Come for the atrocious eurotrash acting, stay for the extended scenes of vomiting.

Those of you who prefer to refer to “The Witch” as “The VVitch” will be delighted to know that you can refer to this curate’s egg of a horror movie as “Blood For Dracvla” if you wish. Be warned, though, that may be the sole appeal of this pretentious, weirdly bucolic spin on the legend of Dracula.

Ailing and infirm, Dracula (Udo Keir) accepts that he must leave his Transylvanian homestead in search of virgin blood which has become locally scarce. Dracula’s loyal servant Anton (Arno Jürging) suggests that they travel to Italy, a notoriously catholic country where, he believes, there will be plenty of virgins to choose a new bride from. Arriving at a farm where four daughters live, Dracula plans on getting his feet under the table and supping on some full-bodied Italian reds but his plan may not be as straightforward as it seems.

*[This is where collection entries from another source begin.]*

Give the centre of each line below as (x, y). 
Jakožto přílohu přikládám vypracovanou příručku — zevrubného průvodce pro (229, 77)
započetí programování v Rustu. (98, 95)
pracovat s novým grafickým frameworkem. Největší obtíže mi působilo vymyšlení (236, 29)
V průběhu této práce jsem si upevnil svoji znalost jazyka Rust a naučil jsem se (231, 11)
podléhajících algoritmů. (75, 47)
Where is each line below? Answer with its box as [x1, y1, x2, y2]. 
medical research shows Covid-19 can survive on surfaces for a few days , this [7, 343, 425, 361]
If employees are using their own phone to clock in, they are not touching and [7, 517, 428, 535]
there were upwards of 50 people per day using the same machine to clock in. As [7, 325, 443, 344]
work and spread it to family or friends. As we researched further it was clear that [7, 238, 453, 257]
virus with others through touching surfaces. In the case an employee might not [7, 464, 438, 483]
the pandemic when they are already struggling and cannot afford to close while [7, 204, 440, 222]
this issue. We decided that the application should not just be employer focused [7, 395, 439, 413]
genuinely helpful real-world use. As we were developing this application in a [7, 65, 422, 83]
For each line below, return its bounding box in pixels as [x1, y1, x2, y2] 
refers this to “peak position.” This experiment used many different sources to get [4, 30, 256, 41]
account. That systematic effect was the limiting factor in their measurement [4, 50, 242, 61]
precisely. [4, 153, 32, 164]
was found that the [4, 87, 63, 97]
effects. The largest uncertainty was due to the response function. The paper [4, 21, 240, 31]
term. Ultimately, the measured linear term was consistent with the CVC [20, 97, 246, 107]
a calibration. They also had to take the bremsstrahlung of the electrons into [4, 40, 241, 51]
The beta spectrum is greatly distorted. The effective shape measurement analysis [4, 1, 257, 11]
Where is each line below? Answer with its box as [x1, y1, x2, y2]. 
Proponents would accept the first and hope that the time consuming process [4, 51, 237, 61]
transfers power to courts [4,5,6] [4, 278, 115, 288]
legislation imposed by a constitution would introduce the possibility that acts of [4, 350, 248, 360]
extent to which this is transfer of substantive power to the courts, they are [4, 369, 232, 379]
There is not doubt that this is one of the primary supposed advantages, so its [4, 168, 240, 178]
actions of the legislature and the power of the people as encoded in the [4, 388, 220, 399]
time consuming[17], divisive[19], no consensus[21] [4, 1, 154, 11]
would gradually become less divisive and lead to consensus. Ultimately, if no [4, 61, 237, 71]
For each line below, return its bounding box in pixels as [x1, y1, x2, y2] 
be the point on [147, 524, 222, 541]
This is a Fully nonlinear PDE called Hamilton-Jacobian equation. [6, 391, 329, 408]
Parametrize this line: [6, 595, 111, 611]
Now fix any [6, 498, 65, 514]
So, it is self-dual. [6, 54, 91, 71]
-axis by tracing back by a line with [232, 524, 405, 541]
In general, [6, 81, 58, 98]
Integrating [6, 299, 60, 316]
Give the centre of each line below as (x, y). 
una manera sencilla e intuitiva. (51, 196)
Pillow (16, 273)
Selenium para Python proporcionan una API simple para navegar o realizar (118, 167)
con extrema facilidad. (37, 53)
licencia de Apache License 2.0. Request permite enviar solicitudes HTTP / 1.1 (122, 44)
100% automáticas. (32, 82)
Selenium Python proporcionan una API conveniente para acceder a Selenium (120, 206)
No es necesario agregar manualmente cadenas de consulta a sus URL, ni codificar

Director Paul Morrissey may have intended this as a satire on the decline of modern morals and modern Italy’s drift away from Catholicism but the joke’s on him as this ludicrous, awkward and gratuitously indulgent pantomime of depravity and chianti cruor is so inept, it ends up impaled by its own satirical stake.

The performances from the entire cast are wildly uneven, veering from self-conscious, amateur stiffness to ludicrously over the top histrionics, sometimes during the delivery of a single line of dialogue. There’s artistry aplenty in terms of visuals, and even some authentically horrific and terrifying scenes but they’re ruined by atrocious acting that would feel more at home in a local dramatic society’s staging of “’Allo ‘Allo”.

Of course, it’s unlikely Andy Warhol would have lent his name (and precious little else apparently) had it not had some provocative, avant-garde elements, which the film provides through copious gratuitous nudity, incestuous sexual assault and a plot point of saving a fourteen-year-old girl (albeit played by a 26-year-old actress) by raping her.

The performances are uniformly terrible, although Udo Keir is sometimes allowed to suggest he’d have been able to portray a formidable Dracula in a slightly more conventional production, but there’s no denying he’s the high priest of haematemesis, the unfortunate result of Dracula drinking anything but extra virgin.

“Blood For Dracula” culminates in a farcical finale which would embarrass a lacklustre Benny Hill sketch which sees Dracula pursued through the suspiciously stately farmhouse and eventually reduced to an armless, legless thing, years before “Venom” thought of it. A cinematic curiosity at best, a tasteless, vainglorious joke at worst, I don’t mind art for art’s sake but one man’s art is another man’s load of old wank and I think I know which one this is for me.